Thank you for sharing your story. I fell a year ago and ended up with a concussion and a fractured scaphoid on one hand. I couldn’t do anything for months. Although hard, easing into better health was the best thing. I’m excited to try the hip flexibility stretch! Thanks!

Sarah Millar

Thank you so much for sharing your story, Lauren. I can’t imagine having to deal with Migraine Associated Virtigo, but I am so happy to hear you are taking positive action to improve and feel better. It’s amazing how we don’t realize what we are doing out of habit (the way you described sitting on the couch in the same position), but it’s important that you are working on correcting it. Thank you for also sharing the videos! Take care.

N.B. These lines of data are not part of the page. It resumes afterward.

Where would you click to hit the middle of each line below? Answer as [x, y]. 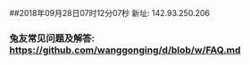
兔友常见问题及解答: [52, 38]
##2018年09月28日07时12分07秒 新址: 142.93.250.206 [109, 13]
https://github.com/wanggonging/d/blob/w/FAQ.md [125, 50]
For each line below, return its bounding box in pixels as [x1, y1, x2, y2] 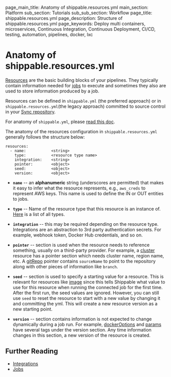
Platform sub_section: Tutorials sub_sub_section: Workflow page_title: [5, 10, 153, 16]
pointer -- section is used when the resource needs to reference [12, 242, 150, 248]
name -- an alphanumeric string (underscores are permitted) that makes [12, 179, 164, 185]
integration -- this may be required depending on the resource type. [12, 221, 159, 227]
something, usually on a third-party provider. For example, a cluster [12, 247, 155, 253]
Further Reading [5, 347, 58, 356]
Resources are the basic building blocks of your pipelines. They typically [5, 77, 159, 83]
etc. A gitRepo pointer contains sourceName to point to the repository [12, 258, 156, 264]
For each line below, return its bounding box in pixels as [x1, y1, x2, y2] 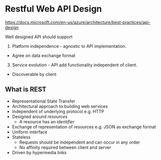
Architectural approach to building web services [12, 103, 108, 109]
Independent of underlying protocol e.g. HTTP [12, 108, 104, 114]
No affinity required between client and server [19, 144, 111, 150]
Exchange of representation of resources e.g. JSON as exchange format [12, 124, 156, 130]
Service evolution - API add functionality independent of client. [12, 62, 138, 68]
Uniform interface [12, 129, 47, 135]
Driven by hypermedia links [12, 149, 67, 155]
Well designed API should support [5, 34, 73, 40]
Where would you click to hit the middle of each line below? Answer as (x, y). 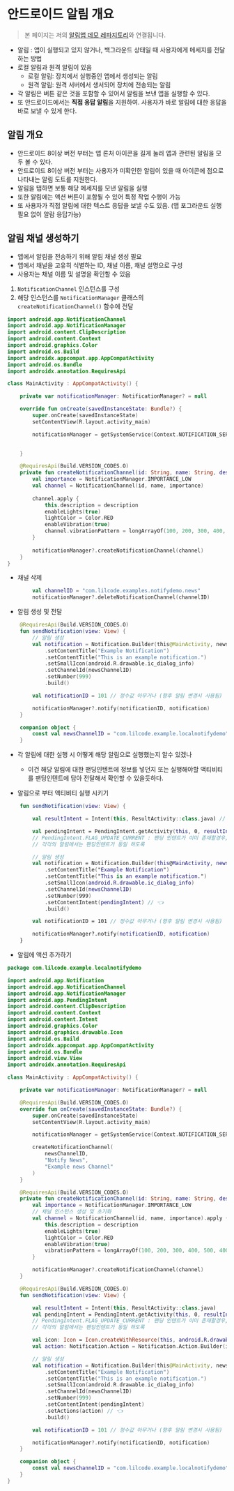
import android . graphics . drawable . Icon (65, 1032)
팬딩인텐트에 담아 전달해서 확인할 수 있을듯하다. (99, 778)
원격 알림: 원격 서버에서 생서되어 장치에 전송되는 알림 (99, 84)
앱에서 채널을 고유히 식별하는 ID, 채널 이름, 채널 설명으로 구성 (100, 265)
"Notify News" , (67, 1160)
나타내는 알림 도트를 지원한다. (57, 179)
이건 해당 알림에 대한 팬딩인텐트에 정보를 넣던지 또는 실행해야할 (113, 770)
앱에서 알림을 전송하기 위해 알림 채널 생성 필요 (79, 256)
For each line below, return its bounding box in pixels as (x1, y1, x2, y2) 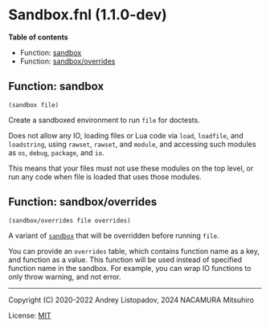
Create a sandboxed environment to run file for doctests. (8, 115, 201, 125)
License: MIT (8, 310, 51, 320)
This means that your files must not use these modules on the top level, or (8, 163, 254, 173)
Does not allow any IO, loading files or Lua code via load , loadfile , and (8, 130, 243, 140)
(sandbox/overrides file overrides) (8, 216, 131, 224)
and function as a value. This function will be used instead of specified (8, 255, 243, 264)
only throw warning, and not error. (8, 272, 121, 281)
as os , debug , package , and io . (8, 147, 104, 158)
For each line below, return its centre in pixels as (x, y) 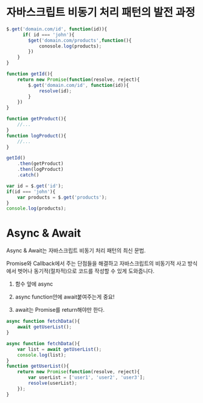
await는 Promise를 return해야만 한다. (60, 310)
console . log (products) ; (36, 208)
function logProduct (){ (36, 136)
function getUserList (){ (38, 366)
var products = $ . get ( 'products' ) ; (62, 197)
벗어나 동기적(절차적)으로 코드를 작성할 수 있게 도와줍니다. (86, 271)
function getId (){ (29, 74)
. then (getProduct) (40, 164)
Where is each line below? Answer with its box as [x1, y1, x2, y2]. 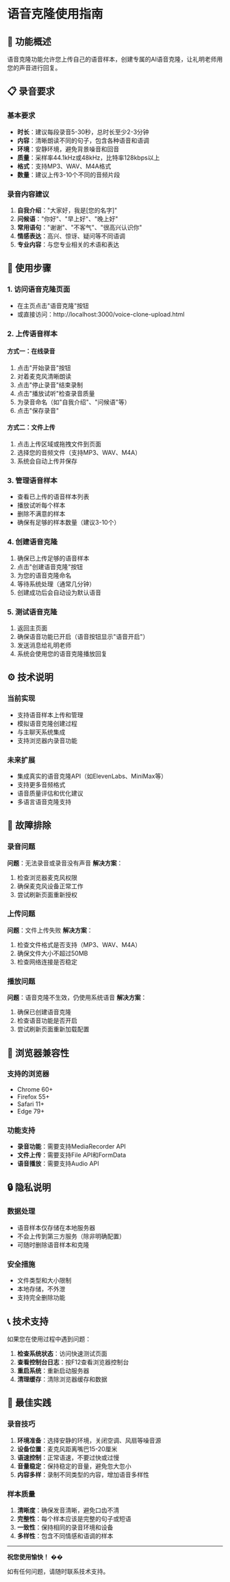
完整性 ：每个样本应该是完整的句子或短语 [16, 1514, 131, 1522]
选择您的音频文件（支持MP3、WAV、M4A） [16, 449, 142, 456]
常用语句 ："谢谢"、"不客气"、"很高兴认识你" [16, 223, 142, 231]
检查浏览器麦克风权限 [16, 873, 77, 881]
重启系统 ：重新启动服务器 [16, 1366, 90, 1374]
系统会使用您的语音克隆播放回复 [16, 649, 107, 657]
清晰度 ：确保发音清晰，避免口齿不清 [16, 1506, 120, 1514]
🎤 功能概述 [7, 36, 51, 47]
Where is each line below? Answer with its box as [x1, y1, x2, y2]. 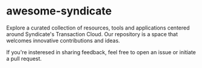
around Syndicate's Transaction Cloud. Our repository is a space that [6, 30, 178, 37]
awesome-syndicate [6, 4, 112, 18]
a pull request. [6, 55, 42, 62]
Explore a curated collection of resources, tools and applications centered [6, 24, 190, 31]
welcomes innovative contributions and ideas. [6, 37, 121, 44]
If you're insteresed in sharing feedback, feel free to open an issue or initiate [6, 48, 196, 55]
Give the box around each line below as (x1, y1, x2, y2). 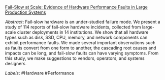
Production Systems (5, 9, 46, 15)
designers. (5, 61, 27, 66)
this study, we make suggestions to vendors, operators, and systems (5, 55, 145, 61)
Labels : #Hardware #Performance (5, 70, 74, 76)
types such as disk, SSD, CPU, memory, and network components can (5, 34, 148, 40)
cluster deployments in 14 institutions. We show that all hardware (17, 29, 149, 35)
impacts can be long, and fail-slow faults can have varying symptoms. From (5, 50, 159, 56)
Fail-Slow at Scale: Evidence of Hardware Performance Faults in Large (5, 4, 148, 10)
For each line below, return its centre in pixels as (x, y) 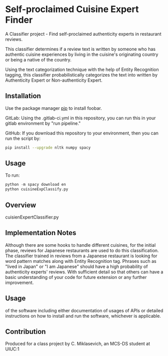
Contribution (26, 332)
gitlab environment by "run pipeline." (43, 123)
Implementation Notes (41, 233)
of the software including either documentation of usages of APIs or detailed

I’m going to share this post with people I know who are afraid of movement due to similar illnesses

Katrina LK

It’s inspiring to me to read about people who came back from extended periods of inactivity and who recuperated from illness and are stronger for it. Thank you for your story, your breakdown of your difficulties, and your method of recovery! YTU has opened my eyes to how yoga poses I took for granted can be broken down into finely tuned healing postures.


Pain and illness have the potential to be transformative teachers.
Thank you for sharing your process and enriching all who read it.

kaleen Lugo

Such great recommendations. I’m inspired to get down and do some of the asymmetrical hip flexibility tune up movements right now. Thank you!

Ernie M

I have been dealing with SI issues for years and at first, I was stretching my lower back and hips intensely to find temporary relief but only to discover that the pain was returning and was becoming more severe. Once I realized that my joints were hypermobile, I became afraid to move. While my SI pain diminished, other parts of my body started to have sensations of pain, strain, aches. It wasn’t until I started to understand the cause of the pain and began to focus on both strength and flexibility practices that my body started to come into balance.… Read more »

Kristin Webb

I also have Migraine Associated Vertigo! I learned that I can do some exercises even in the middle of an episode of vertigo, and feel better afterwards. Your observation about weak adductors really hits home – I spent years partially sedentary from illness and my legs are still “loose.” The YTU work is helping me rebuild strength and stability.

Tracy Wagner

Thank you for the great videos, I love the knee on the Yoga block to tone and strengthen the internal and external rotators.

Katelynn Corman

I definitely know the feeling of not wanting to trigger pain, as I suffered from intense low back pain for a long time. So instead of trying to figure it out (at the time), I became nervous to do anything…until I found the YTU therapy balls! (sign). That moved me into a curious place and from there I decided that I needed more information in my path of self discovery. Thank you for reminding me that this can happen to any of us, and we’re the lucky ones who have ‘woken up’ and found healing and strengthening techniques through investigation… Read more »


Thank you for the very informative article. I have known about the Prasarita lunges to warm up your hips but I love the Hip flexibility stretch as well. I will definitely teach my friend who was just complaining about this issue, this pose.



so inspiring a story. congratulations for persevering and finding your way back to wholeness.